> [What the task asks] Your response should be every line from the entries that includes the string "screw".

> [Data entries]
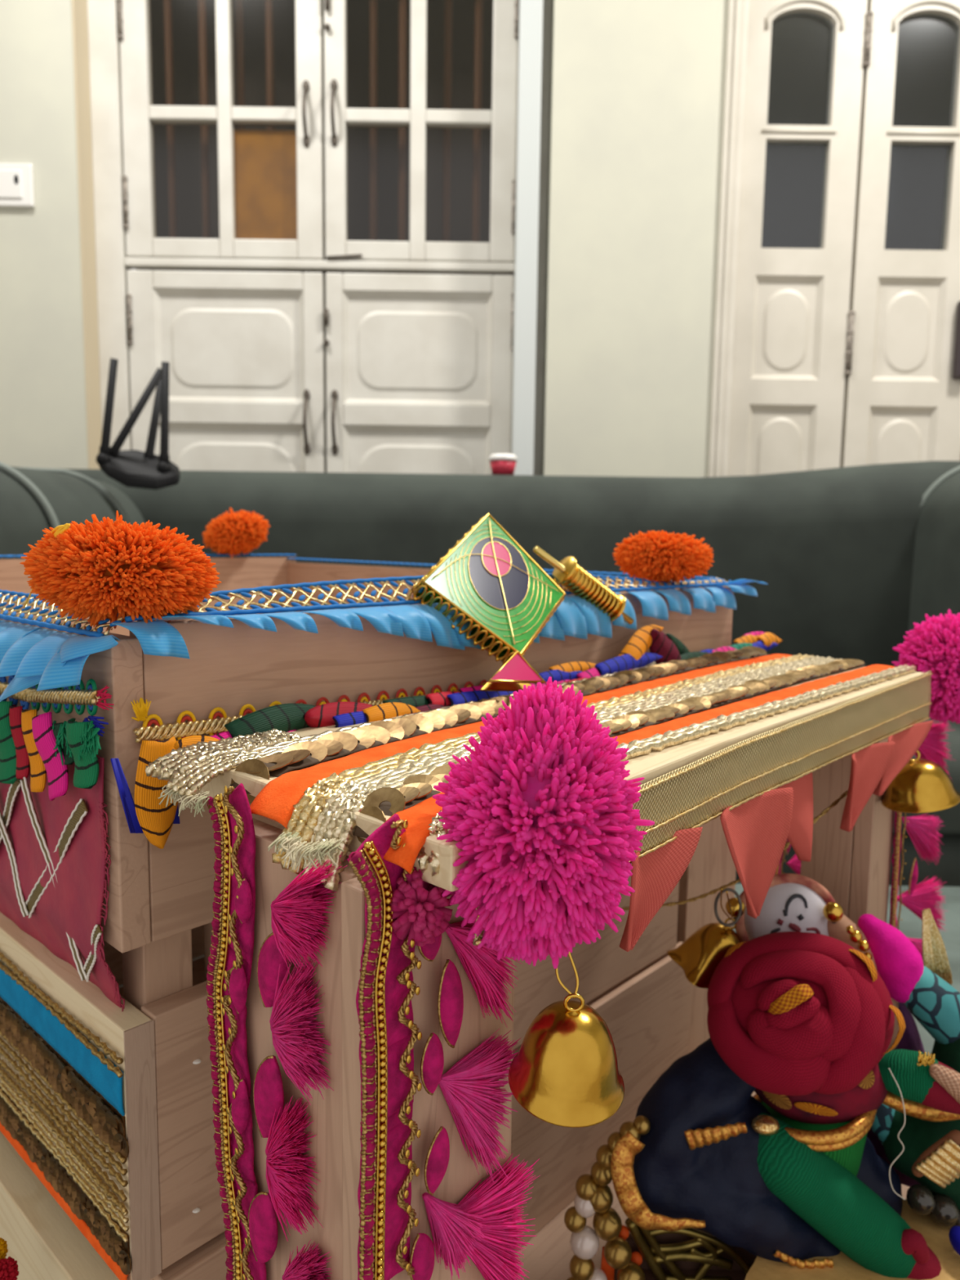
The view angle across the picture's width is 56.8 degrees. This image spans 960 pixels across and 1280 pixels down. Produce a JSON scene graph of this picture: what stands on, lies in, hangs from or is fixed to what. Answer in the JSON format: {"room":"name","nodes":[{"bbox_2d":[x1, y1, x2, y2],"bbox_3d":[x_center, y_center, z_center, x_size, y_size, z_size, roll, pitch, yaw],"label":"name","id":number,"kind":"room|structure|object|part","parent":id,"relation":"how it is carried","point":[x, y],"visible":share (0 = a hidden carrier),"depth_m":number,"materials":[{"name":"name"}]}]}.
{"room":"living room","nodes":[
{"label":"living room","id":0,"kind":"room"},
{"bbox_2d":[0,0,728,477],"bbox_3d":[0.015,-1.072,2.323,6.400,3.000,0.160,1,7,0],"label":"wall","id":1,"kind":"structure","parent":0,"point":[637,86],"depth_m":2.25,"materials":[{"name":"paint"}]},
{"bbox_2d":[0,163,35,207],"bbox_3d":[-1.203,-1.142,2.228,0.162,0.104,0.017,1,7,0],"label":"wall switch","id":2,"kind":"object","parent":1,"relation":"attached to","point":[16,180],"visible":1,"depth_m":2.22,"materials":[{"name":"white plastic"}]},
{"bbox_2d":[71,0,551,475],"bbox_3d":[-0.422,-0.900,2.438,1.191,2.620,0.372,1,7,0],"label":"door","id":3,"kind":"structure","parent":1,"relation":"in","point":[330,216],"depth_m":2.37,"materials":[{"name":"paint"}]},
{"bbox_3d":[-0.671,-0.788,2.386,0.398,0.290,0.026,1,7,0],"label":"panel","id":4,"kind":"part","parent":3,"relation":"part of","materials":[{"name":"paint"}]},
{"bbox_3d":[-0.677,-0.398,2.430,0.398,0.375,0.026,1,7,0],"label":"panel","id":5,"kind":"part","parent":3,"relation":"part of","materials":[{"name":"paint"}]},
{"bbox_3d":[-0.451,-1.363,2.288,0.018,0.165,0.041,1,7,0],"label":"handle","id":6,"kind":"part","parent":3,"relation":"part of","materials":[{"name":"metal"}]},
{"bbox_3d":[-0.467,-0.585,2.377,0.018,0.174,0.041,1,7,0],"label":"handle","id":7,"kind":"part","parent":3,"relation":"part of","materials":[{"name":"metal"}]},
{"bbox_3d":[-0.423,-0.994,2.360,1.033,0.022,0.034,1,7,0],"label":"rail","id":8,"kind":"part","parent":3,"relation":"part of","materials":[{"name":"paint"}]},
{"bbox_3d":[-0.378,-1.365,2.287,0.018,0.165,0.041,1,7,0],"label":"handle","id":9,"kind":"part","parent":3,"relation":"part of","materials":[{"name":"metal"}]},
{"bbox_3d":[-0.391,-0.584,2.377,0.018,0.174,0.041,1,7,0],"label":"handle","id":10,"kind":"part","parent":3,"relation":"part of","materials":[{"name":"metal"}]},
{"bbox_3d":[-0.173,-0.391,2.430,0.398,0.375,0.026,1,7,0],"label":"panel","id":11,"kind":"part","parent":3,"relation":"part of","materials":[{"name":"paint"}]},
{"bbox_3d":[-0.168,-0.780,2.386,0.398,0.290,0.026,1,7,0],"label":"panel","id":12,"kind":"part","parent":3,"relation":"part of","materials":[{"name":"paint"}]},
{"bbox_2d":[707,0,959,477],"bbox_3d":[1.146,-0.871,2.378,1.090,2.620,0.263,1,7,0],"label":"door","id":13,"kind":"structure","parent":1,"relation":"in","point":[837,338],"depth_m":2.31,"materials":[{"name":"paint"}]},
{"bbox_3d":[1.146,-0.862,2.298,1.090,2.620,0.103,1,7,0],"label":"frame","id":14,"kind":"part","parent":13,"relation":"part of","materials":[{"name":"paint"}]},
{"bbox_3d":[0.795,-0.482,2.361,0.179,0.278,0.026,1,7,0],"label":"panel","id":15,"kind":"part","parent":13,"relation":"part of","materials":[{"name":"paint"}]},
{"bbox_3d":[0.799,-0.814,2.323,0.179,0.262,0.026,1,7,0],"label":"panel","id":16,"kind":"part","parent":13,"relation":"part of","materials":[{"name":"paint"}]},
{"bbox_3d":[0.812,-1.446,2.236,0.197,0.320,0.009,1,7,0],"label":"moulding","id":17,"kind":"part","parent":13,"relation":"part of","materials":[{"name":"paint"}]},
{"bbox_3d":[1.112,-0.478,2.361,0.179,0.278,0.026,1,7,0],"label":"panel","id":18,"kind":"part","parent":13,"relation":"part of","materials":[{"name":"paint"}]},
{"bbox_3d":[1.117,-0.810,2.323,0.179,0.262,0.026,1,7,0],"label":"panel","id":19,"kind":"part","parent":13,"relation":"part of","materials":[{"name":"paint"}]},
{"bbox_3d":[1.130,-1.442,2.236,0.197,0.320,0.009,1,7,0],"label":"moulding","id":20,"kind":"part","parent":13,"relation":"part of","materials":[{"name":"paint"}]},
{"bbox_3d":[-0.008,0.589,1.225,6.400,0.050,3.500,1,7,0],"label":"floor","id":21,"kind":"structure","parent":0,"visible":0},
{"bbox_2d":[0,460,959,886],"bbox_3d":[0.010,0.103,1.492,2.584,0.854,0.780,1,7,0],"label":"sofa","id":22,"kind":"object","parent":21,"relation":"on","point":[851,557],"visible":0.31,"depth_m":1.61,"materials":[{"name":"fabric"}]},
{"bbox_3d":[-0.899,0.056,1.488,0.605,0.684,0.620,1,7,0],"label":"armrest","id":23,"kind":"part","parent":22,"relation":"part of","materials":[{"name":"fabric"}]},
{"bbox_2d":[96,357,180,489],"bbox_3d":[-0.570,-0.357,1.485,0.138,0.212,0.058,1,7,0],"label":"router","id":24,"kind":"object","parent":22,"relation":"on","point":[135,468],"visible":1,"depth_m":1.48,"materials":[{"name":"black plastic"}]},
{"bbox_2d":[488,453,517,475],"bbox_3d":[0.044,-0.338,1.712,0.055,0.038,0.055,1,7,0],"label":"cup","id":25,"kind":"object","parent":22,"relation":"on","point":[500,464],"visible":0.99,"depth_m":1.69,"materials":[{"name":"red plastic"}]},
{"bbox_3d":[0.045,-0.351,1.711,0.055,0.012,0.055,1,7,0],"label":"lid","id":26,"kind":"part","parent":25,"relation":"part of","materials":[{"name":"white plastic"}]},
{"bbox_3d":[-0.012,0.015,1.728,2.537,0.734,0.291,1,7,0],"label":"backrest","id":27,"kind":"part","parent":22,"relation":"part of","materials":[{"name":"fabric"}]},
{"bbox_3d":[-0.016,0.315,1.420,2.137,0.210,0.550,1,7,0],"label":"seat","id":28,"kind":"part","parent":22,"relation":"part of","materials":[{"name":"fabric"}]},
{"bbox_2d":[893,717,959,834],"bbox_3d":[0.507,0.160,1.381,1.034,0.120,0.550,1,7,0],"label":"bell","id":29,"kind":"object","parent":22,"relation":"on","point":[950,816],"depth_m":1.11,"materials":[{"name":"metal"}]},
{"bbox_3d":[1.029,0.065,1.455,0.533,0.726,0.680,1,7,0],"label":"armrest","id":30,"kind":"part","parent":22,"relation":"part of","materials":[{"name":"fabric"}]},
{"bbox_2d":[120,883,959,1055],"bbox_3d":[0.023,0.491,0.600,1.300,0.288,1.000,1,7,0],"label":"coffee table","id":31,"kind":"object","parent":21,"relation":"on","point":[910,926],"visible":0.02,"depth_m":0.96,"materials":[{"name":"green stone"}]},
{"bbox_2d":[0,556,933,1279],"bbox_3d":[-0.048,0.158,0.521,0.752,0.390,0.468,7,9,42],"label":"wooden crate","id":32,"kind":"object","parent":31,"relation":"on","point":[108,1171],"visible":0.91,"depth_m":0.31,"materials":[{"name":"brown wood"}]},
{"bbox_2d":[0,1237,8,1259],"bbox_3d":[-0.176,0.223,0.324,0.008,0.008,0.008,1,7,0],"label":"pompom","id":33,"kind":"object","parent":32,"relation":"on","point":[3,1246],"visible":1,"depth_m":0.32,"materials":[{"name":"yellow fabric"}]},
{"bbox_2d":[0,1256,18,1279],"bbox_3d":[-0.171,0.228,0.319,0.010,0.010,0.010,1,7,0],"label":"pompom","id":34,"kind":"object","parent":32,"relation":"on","point":[9,1266],"visible":1,"depth_m":0.32,"materials":[{"name":"red fabric"}]},
{"bbox_2d":[0,675,114,800],"bbox_3d":[-0.162,0.033,0.311,0.141,0.052,0.009,7,9,42],"label":"trim","id":35,"kind":"structure","parent":32,"relation":"attached to","point":[28,740],"depth_m":0.29,"materials":[{"name":"multicoloured"}]},
{"bbox_3d":[-0.165,0.077,0.332,0.137,0.093,0.012,7,9,42],"label":"fabric panel","id":36,"kind":"part","parent":32,"relation":"part of","materials":[{"name":"pink fabric"}]},
{"bbox_2d":[0,589,127,702],"bbox_3d":[-0.285,-0.011,0.425,0.488,0.038,0.026,7,9,42],"label":"trim","id":37,"kind":"structure","parent":32,"relation":"on","point":[49,659],"depth_m":0.29,"materials":[{"name":"blue fabric"}]},
{"bbox_2d":[23,523,71,608],"bbox_3d":[-0.140,-0.023,0.287,0.005,0.030,0.056,-4,8,-37],"label":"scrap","id":38,"kind":"object","parent":37,"relation":"on","point":[61,529],"visible":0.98,"depth_m":0.27,"materials":[{"name":"orange fabric"}]},
{"bbox_3d":[-0.174,0.157,0.343,0.160,0.015,0.003,7,9,42],"label":"sequin trim","id":39,"kind":"part","parent":32,"relation":"part of","materials":[{"name":"beige fabric"}]},
{"bbox_3d":[-0.174,0.198,0.347,0.160,0.013,0.003,7,9,42],"label":"sequin trim","id":40,"kind":"part","parent":32,"relation":"part of","materials":[{"name":"beige fabric"}]},
{"bbox_2d":[19,510,221,630],"bbox_3d":[-0.114,-0.022,0.283,0.057,0.038,0.050,-3,8,-30],"label":"pompom","id":41,"kind":"object","parent":32,"relation":"on","point":[100,571],"visible":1,"depth_m":0.27,"materials":[{"name":"orange fabric"}]},
{"bbox_2d":[0,553,296,558],"bbox_3d":[-0.325,-0.070,0.740,0.011,0.002,0.409,7,9,42],"label":"trim","id":42,"kind":"structure","parent":32,"relation":"on","point":[251,554],"depth_m":0.83,"materials":[{"name":"blue fabric"}]},
{"bbox_3d":[-0.115,0.224,0.326,0.017,0.279,0.018,7,9,42],"label":"corner post","id":43,"kind":"part","parent":32,"relation":"part of","materials":[{"name":"brown wood"}]},
{"bbox_2d":[192,1207,199,1213],"bbox_3d":[-0.100,0.201,0.312,0.003,0.001,0.002,1,7,0],"label":"screw","id":44,"kind":"object","parent":32,"relation":"on","point":[195,1210],"depth_m":0.31,"materials":[{"name":"silver metal"}]},
{"bbox_2d":[192,1058,201,1064],"bbox_3d":[-0.098,0.146,0.307,0.003,0.001,0.003,1,7,0],"label":"screw","id":45,"kind":"object","parent":32,"relation":"on","point":[195,1061],"depth_m":0.31,"materials":[{"name":"silver metal"}]},
{"bbox_3d":[-0.097,0.222,0.342,0.011,0.279,0.010,7,9,42],"label":"corner post","id":46,"kind":"part","parent":32,"relation":"part of","materials":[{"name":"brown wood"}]},
{"bbox_2d":[202,507,270,558],"bbox_3d":[-0.230,-0.100,0.833,0.062,0.047,0.055,0,7,-5],"label":"pompom","id":47,"kind":"object","parent":32,"relation":"on","point":[232,533],"visible":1,"depth_m":0.82,"materials":[{"name":"orange fabric"}]},
{"bbox_2d":[205,782,347,1279],"bbox_3d":[-0.055,0.117,0.234,0.059,0.157,0.014,7,9,44],"label":"trim","id":48,"kind":"structure","parent":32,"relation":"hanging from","point":[250,1219],"depth_m":0.23,"materials":[{"name":"fabric"}]},
{"bbox_3d":[-0.070,0.117,0.246,0.011,0.152,0.002,7,9,42],"label":"bead chain","id":49,"kind":"part","parent":48,"relation":"part of","materials":[{"name":"gold metal"}]},
{"bbox_2d":[111,573,768,658],"bbox_3d":[0.034,-0.016,0.428,0.023,0.034,0.430,7,9,43],"label":"trim","id":50,"kind":"structure","parent":32,"relation":"on","point":[575,616],"depth_m":0.35,"materials":[{"name":"blue fabric"}]},
{"bbox_2d":[612,530,714,582],"bbox_3d":[0.106,-0.048,0.516,0.059,0.031,0.045,0,7,-9],"label":"pompom","id":51,"kind":"object","parent":50,"relation":"on","point":[662,556],"visible":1,"depth_m":0.50,"materials":[{"name":"orange fabric"}]},
{"bbox_2d":[347,813,539,1279],"bbox_3d":[-0.006,0.112,0.220,0.015,0.149,0.063,6,8,37],"label":"trim","id":52,"kind":"structure","parent":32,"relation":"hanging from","point":[403,911],"depth_m":0.21,"materials":[{"name":"fabric"}]},
{"bbox_3d":[-0.023,0.098,0.202,0.002,0.110,0.009,7,9,42],"label":"bead chain","id":53,"kind":"part","parent":52,"relation":"part of","materials":[{"name":"gold metal"}]},
{"bbox_2d":[110,624,782,848],"bbox_3d":[0.047,0.023,0.431,0.022,0.053,0.454,7,9,42],"label":"trim","id":54,"kind":"structure","parent":32,"relation":"attached to","point":[145,815],"depth_m":0.31,"materials":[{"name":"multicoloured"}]},
{"bbox_2d":[412,513,566,691],"bbox_3d":[0.008,-0.019,0.388,0.056,0.075,0.092,3,7,21],"label":"ornament","id":55,"kind":"object","parent":32,"relation":"on","point":[486,577],"visible":1,"depth_m":0.38,"materials":[{"name":"green paper"}]},
{"bbox_3d":[0.003,-0.021,0.396,0.037,0.057,0.075,3,7,21],"label":"plate","id":56,"kind":"part","parent":55,"relation":"part of","materials":[{"name":"gold metal"}]},
{"bbox_3d":[0.048,0.024,0.391,0.021,0.013,0.369,6,8,39],"label":"sequin trim","id":57,"kind":"part","parent":32,"relation":"part of","materials":[{"name":"beige fabric"}]},
{"bbox_2d":[286,557,717,579],"bbox_3d":[-0.019,-0.060,0.726,0.464,0.003,0.011,7,9,42],"label":"trim","id":58,"kind":"structure","parent":32,"relation":"on","point":[620,574],"depth_m":0.76,"materials":[{"name":"blue fabric"}]},
{"bbox_2d":[432,676,654,968],"bbox_3d":[0.014,0.042,0.204,0.050,0.065,0.042,1,7,0],"label":"pompom","id":59,"kind":"object","parent":32,"relation":"on","point":[541,812],"visible":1,"depth_m":0.19,"materials":[{"name":"pink fabric"}]},
{"bbox_2d":[507,951,624,1127],"bbox_3d":[0.022,0.095,0.223,0.029,0.040,0.029,1,7,0],"label":"bell","id":60,"kind":"object","parent":59,"relation":"hanging from","point":[565,1073],"visible":0.99,"depth_m":0.21,"materials":[{"name":"gold metal"}]},
{"bbox_2d":[533,545,633,624],"bbox_3d":[0.052,-0.027,0.443,0.064,0.040,0.017,-3,8,-32],"label":"ornament","id":61,"kind":"object","parent":32,"relation":"on","point":[567,573],"visible":1,"depth_m":0.44,"materials":[{"name":"gold metal"}]},
{"bbox_3d":[0.087,0.029,0.355,0.020,0.012,0.368,6,9,39],"label":"sequin trim","id":62,"kind":"part","parent":32,"relation":"part of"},
{"bbox_2d":[564,1115,756,1279],"bbox_3d":[0.145,0.273,0.401,0.180,0.118,0.180,-5,9,-40],"label":"bead garland","id":63,"kind":"object","parent":32,"relation":"on","point":[632,1251],"visible":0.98,"depth_m":0.40,"materials":[{"name":"brown metal"}]},
{"bbox_3d":[0.106,0.295,0.414,0.084,0.048,0.004,1,7,0],"label":"plate","id":64,"kind":"part","parent":63,"relation":"part of","materials":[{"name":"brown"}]},
{"bbox_2d":[744,1198,959,1279],"bbox_3d":[0.171,0.284,0.374,0.123,0.024,0.122,1,7,0],"label":"wooden board","id":65,"kind":"object","parent":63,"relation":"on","point":[935,1236],"visible":0.3,"depth_m":0.38,"materials":[{"name":"beige wood"}]},
{"bbox_2d":[610,931,941,1279],"bbox_3d":[0.131,0.211,0.410,0.148,0.157,0.080,1,7,0],"label":"doll","id":66,"kind":"object","parent":65,"relation":"on","point":[790,1172],"visible":1,"depth_m":0.39,"materials":[{"name":"multicoloured"}]},
{"bbox_3d":[0.154,0.248,0.393,0.079,0.063,0.032,3,7,16],"label":"arm","id":67,"kind":"part","parent":66,"relation":"part of"},
{"bbox_2d":[877,1038,959,1209],"bbox_3d":[0.214,0.225,0.414,0.072,0.106,0.052,-4,8,-38],"label":"doll","id":68,"kind":"object","parent":65,"relation":"on","point":[929,1086],"visible":0.92,"depth_m":0.40,"materials":[{"name":"green fabric"}]},
{"bbox_3d":[0.193,0.197,0.401,0.032,0.021,0.021,3,7,22],"label":"arm","id":69,"kind":"part","parent":68,"relation":"part of"},
{"bbox_3d":[0.201,0.211,0.402,0.040,0.012,0.009,3,7,15],"label":"orange sash","id":70,"kind":"part","parent":68,"relation":"part of","materials":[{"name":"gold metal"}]},
{"bbox_2d":[906,1184,935,1215],"bbox_3d":[0.202,0.256,0.406,0.012,0.012,0.012,1,7,0],"label":"bead","id":71,"kind":"object","parent":65,"relation":"on","point":[919,1197],"visible":1,"depth_m":0.40,"materials":[{"name":"grey metal"}]},
{"bbox_2d":[928,1193,959,1227],"bbox_3d":[0.212,0.261,0.407,0.013,0.013,0.013,1,7,0],"label":"bead","id":72,"kind":"object","parent":65,"relation":"on","point":[946,1214],"visible":1,"depth_m":0.40,"materials":[{"name":"grey metal"}]},
{"bbox_2d":[948,1226,959,1255],"bbox_3d":[0.211,0.263,0.387,0.011,0.010,0.016,1,7,0],"label":"bead","id":73,"kind":"object","parent":65,"relation":"on","point":[954,1232],"visible":1,"depth_m":0.39,"materials":[{"name":"blue plastic"}]},
{"bbox_2d":[951,1209,959,1227],"bbox_3d":[0.221,0.267,0.407,0.012,0.012,0.012,1,7,0],"label":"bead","id":74,"kind":"object","parent":65,"relation":"on","point":[957,1224],"visible":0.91,"depth_m":0.40,"materials":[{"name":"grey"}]},
{"bbox_2d":[619,826,702,951],"bbox_3d":[0.053,0.075,0.268,0.009,0.032,0.039,7,9,42],"label":"flag","id":75,"kind":"object","parent":32,"relation":"hanging from","point":[655,874],"visible":0.97,"depth_m":0.27,"materials":[{"name":"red fabric"}]},
{"bbox_3d":[0.133,0.196,0.593,0.018,0.279,0.016,7,9,42],"label":"corner post","id":76,"kind":"part","parent":32,"relation":"part of","materials":[{"name":"brown wood"}]},
{"bbox_3d":[0.158,0.194,0.617,0.014,0.279,0.053,7,9,42],"label":"corner post","id":77,"kind":"part","parent":32,"relation":"part of","materials":[{"name":"brown wood"}]},
{"bbox_2d":[621,790,848,910],"bbox_3d":[0.140,0.093,0.417,0.159,0.076,0.044,-1,7,-14],"label":"cord","id":78,"kind":"object","parent":32,"relation":"hanging from","point":[844,794],"visible":0.43,"depth_m":0.41,"materials":[{"name":"fabric"}]},
{"bbox_2d":[714,888,742,926],"bbox_3d":[0.117,0.126,0.418,0.013,0.018,0.003,1,7,0],"label":"ring","id":79,"kind":"object","parent":78,"relation":"hanging from","point":[731,890],"visible":1,"depth_m":0.42,"materials":[{"name":"metal"}]},
{"bbox_2d":[666,888,740,988],"bbox_3d":[0.109,0.143,0.439,0.036,0.069,0.059,4,7,27],"label":"bell","id":80,"kind":"object","parent":79,"relation":"hanging from","point":[699,956],"visible":0.77,"depth_m":0.44,"materials":[{"name":"gold metal"}]},
{"bbox_2d":[720,786,793,918],"bbox_3d":[0.094,0.080,0.317,0.010,0.049,0.055,7,9,42],"label":"flag","id":81,"kind":"object","parent":32,"relation":"hanging from","point":[756,831],"visible":1,"depth_m":0.33,"materials":[{"name":"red fabric"}]},
{"bbox_2d":[774,838,800,875],"bbox_3d":[0.228,0.139,0.637,0.084,0.095,0.013,-5,9,-43],"label":"trim","id":82,"kind":"structure","parent":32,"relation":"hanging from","point":[794,864],"depth_m":0.63,"materials":[{"name":"fabric"}]},
{"bbox_2d":[775,772,813,861],"bbox_3d":[0.128,0.071,0.362,0.013,0.038,0.053,7,9,42],"label":"flag","id":83,"kind":"object","parent":32,"relation":"hanging from","point":[801,828],"visible":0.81,"depth_m":0.36,"materials":[{"name":"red fabric"}]},
{"bbox_2d":[725,873,959,1186],"bbox_3d":[0.196,0.211,0.468,0.133,0.183,0.089,3,7,17],"label":"doll","id":84,"kind":"object","parent":32,"relation":"on","point":[793,902],"visible":0.22,"depth_m":0.43,"materials":[{"name":"multicoloured"}]},
{"bbox_2d":[776,918,783,925],"bbox_3d":[0.149,0.140,0.441,0.003,0.003,0.003,4,7,26],"label":"bindi","id":85,"kind":"object","parent":84,"relation":"on","point":[780,922],"depth_m":0.44,"materials":[{"name":"red"}]},
{"bbox_2d":[921,908,952,985],"bbox_3d":[0.232,0.156,0.450,0.016,0.039,0.005,1,7,0],"label":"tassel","id":86,"kind":"object","parent":84,"relation":"attached to","point":[935,957],"visible":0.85,"depth_m":0.45,"materials":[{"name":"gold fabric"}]},
{"bbox_2d":[840,741,895,831],"bbox_3d":[0.171,0.067,0.399,0.011,0.037,0.049,7,9,42],"label":"flag","id":87,"kind":"object","parent":32,"relation":"hanging from","point":[869,764],"visible":1,"depth_m":0.40,"materials":[{"name":"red fabric"}]},
{"bbox_2d":[872,720,933,795],"bbox_3d":[0.208,0.058,0.439,0.010,0.030,0.066,7,9,42],"label":"flag","id":88,"kind":"object","parent":32,"relation":"hanging from","point":[908,741],"visible":0.91,"depth_m":0.44,"materials":[{"name":"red fabric"}]},
{"bbox_2d":[880,750,959,813],"bbox_3d":[0.235,0.065,0.471,0.038,0.049,0.039,1,7,0],"label":"bell","id":89,"kind":"object","parent":32,"relation":"hanging from","point":[922,785],"visible":0.88,"depth_m":0.46,"materials":[{"name":"gold metal"}]},
{"bbox_2d":[888,720,953,958],"bbox_3d":[0.263,0.134,0.535,0.112,0.170,0.014,-6,9,-44],"label":"trim","id":90,"kind":"structure","parent":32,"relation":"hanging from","point":[921,896],"depth_m":0.53,"materials":[{"name":"fabric"}]},
{"bbox_3d":[0.234,0.130,0.500,0.001,0.153,0.020,7,9,42],"label":"bead chain","id":91,"kind":"part","parent":90,"relation":"part of","materials":[{"name":"gold metal"}]},
{"bbox_2d":[891,608,959,724],"bbox_3d":[0.275,0.016,0.516,0.064,0.067,0.052,0,7,-3],"label":"pompom","id":92,"kind":"object","parent":32,"relation":"attached to","point":[933,646],"visible":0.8,"depth_m":0.50,"materials":[{"name":"pink fabric"}]}
]}

> [Response]
{"bbox_2d":[192,1207,199,1213],"bbox_3d":[-0.100,0.201,0.312,0.003,0.001,0.002,1,7,0],"label":"screw","id":44,"kind":"object","parent":32,"relation":"on","point":[195,1210],"depth_m":0.31,"materials":[{"name":"silver metal"}]},
{"bbox_2d":[192,1058,201,1064],"bbox_3d":[-0.098,0.146,0.307,0.003,0.001,0.003,1,7,0],"label":"screw","id":45,"kind":"object","parent":32,"relation":"on","point":[195,1061],"depth_m":0.31,"materials":[{"name":"silver metal"}]},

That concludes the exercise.